The coastal change component of the forecast is based on the conceptual storm scaling model⁴⁸, which has been demonstrated to reproduce observed coastal changes¹⁸. In this work, we focus on the potential for dune erosion, defined in the storm scaling model as times when \({\eta }_{98}\) exceeds the elevation of \({z}_{b}\). Stockdon et al. (2007) found that the storm scaling model accurately estimated 50–60% of dune erosion events as opposed to 33% accuracy by random chance. Observations of dune elevations are derived from lidar data⁴⁹, every 10 m along the coast. Dune crest, \({z}_{c}\) is the maximum elevation of the seaward most dune. \({z}_{b}\) is defined as the location of maximum slope change between the shoreline and the dune crest. An automated algorithm identifies these features in the lidar data, and the results are manually quality controlled⁴⁹. While the coastline will evolve at temporal scales shorter than data availability at national scales, regular updates to the morphology occur when new data are available and help prioritize data collection at local, regional, and national scales based on the time since last update or predictions of where the most frequent dune impacts occur.

Each of the total water level model components (wave height, wave period, tides, surge, beach slope, dune feature elevation, and shoreline position) contains uncertainty. Uncertainty of wave and water level components are well-known through ongoing near-real-time validation efforts. Estimates of NWPS model performance compared to NOAA National Data Buoy Center observations for July 2019 through June 2020 indicate the relative bias and scatter index of \({H}_{0}\) within the ranges of 0.03 m to −0.06 m and 0.27 to 0.30, respectively, at a 24 h lead time. Those errors increase to −0.08 m to −1.4 m and 0.45 to 0.48, respectively at 144 h lead time. This analysis is based on nowcasts, which will have the lowest level of uncertainty in wave parameters. Estimates of water levels from tides and surge from ESTOFS are routinely compared to NOAA National Ocean Service observations and updated in real time (e.g., https://polar.ncep.noaa.gov/estofs/autoval/estofs.glo/index.htm). At the time of writing, ESTOFS bias was 0.04 m and root mean square difference was 0.18 m.
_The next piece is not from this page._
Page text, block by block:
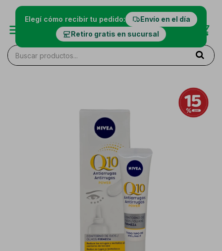
Elegí cómo recibir tu pedido:
Envío en el día
Retiro gratis en sucursal
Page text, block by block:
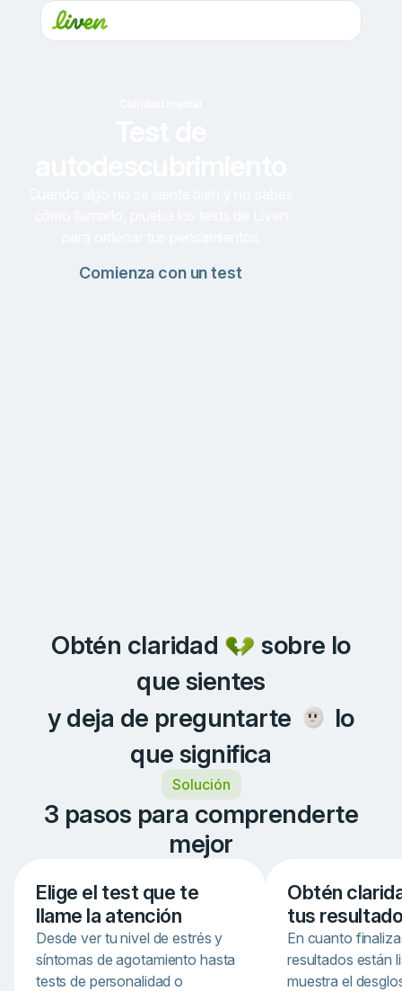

A recent assessment of the Stockdon et al. (2006) runup parameterization found a root mean square error of 0.49 m and that the parameterization explained 60% of observed variance in wave runup for the cases tested²⁵. The largest source of uncertainty in the model framework is likely the static representation of coastal morphology (beach slope) in the empirical runup parameterization, a necessary operational limitation as daily measuring or modeling coastal morphology at the national scale is unrealistic. This is similar to the use of static bathymetry in most operational wave and circulation models. Spatial and temporal variability in observed local beach slope is used to define a 95% confidence interval on the runup contribution to total water level, providing an uncertainty estimate that enables decision making (Fig. 4, cyan band).
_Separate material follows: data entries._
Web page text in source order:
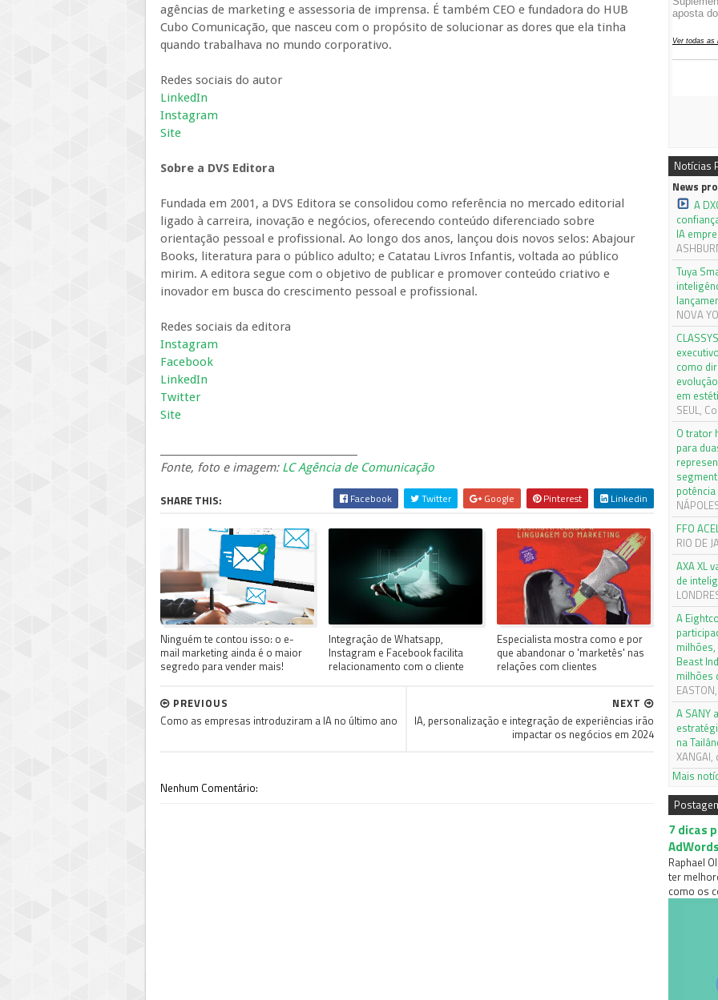
agências de marketing e assessoria de imprensa. É também CEO e fundadora do HUB
Cubo Comunicação, que nasceu com o propósito de solucionar as dores que ela tinha
quando trabalhava no mundo corporativo.
Redes sociais do autor
LinkedIn
Instagram
Site
Sobre a DVS Editora
Fundada em 2001, a DVS Editora se consolidou como referência no mercado editorial
ligado à carreira, inovação e negócios, oferecendo conteúdo diferenciado sobre
orientação pessoal e profissional. Ao longo dos anos, lançou dois novos selos: Abajour
Books, literatura para o público adulto; e Catatau Livros Infantis, voltada ao público
mirim. A editora segue com o objetivo de publicar e promover conteúdo criativo e
inovador em busca do crescimento pessoal e profissional.
Redes sociais da editora
Instagram
Facebook
LinkedIn
Twitter
Site
Fonte, foto e imagem: LC Agência de Comunicação
SHARE THIS: Facebook Twitter Google Pinterest Linkedin
Ninguém te contou isso: o e-
mail marketing ainda é o maior
segredo para vender mais!
Integração de Whatsapp,
Instagram e Facebook facilita
relacionamento com o cliente
Especialista mostra como e por
que abandonar o 'marketês' nas
relações com clientes
NEXT
IA, personalização e integração de experiências irão
impactar os negócios em 2024
PREVIOUS
Como as empresas introduziram a IA no último ano
Nenhum Comentário:
Notícias
News
A
IA
Tuya
NOVA
como
em
SEUL,
O trator
para
potência
FFO
RIO DE
AXA XL
de
A
Beast
milhões
A SANY
na
Mais
7 dicas
Raphael
ter
como os

A national-scale, operational forecast for coastal hazards requires understanding model skill and decreasing uncertainty. Given the scale of the total water level and coastal change model, these efforts rely on partnerships, similar to those necessary for model development. USGS and NOAA, working with academic groups, are developing a complimentary set of coastal video imaging stations to observe total water level at the shoreline at different locations over long periods (hours to decades)⁵⁰. Images obtained through community science efforts are another potential source of total water level and coastal change observations⁵¹. These networks, combined with the deployment of water level sensors in advance of extreme storms and pre-post imagery from aircraft or satellites, are components of an on-going validation approach. Model results are accessible not only to weather forecasters but also to the broader scientific community for independent skill assessment at individual beaches. This promotes additional research that will lead to model improvements or the potential for assimilation of water level data in real-time.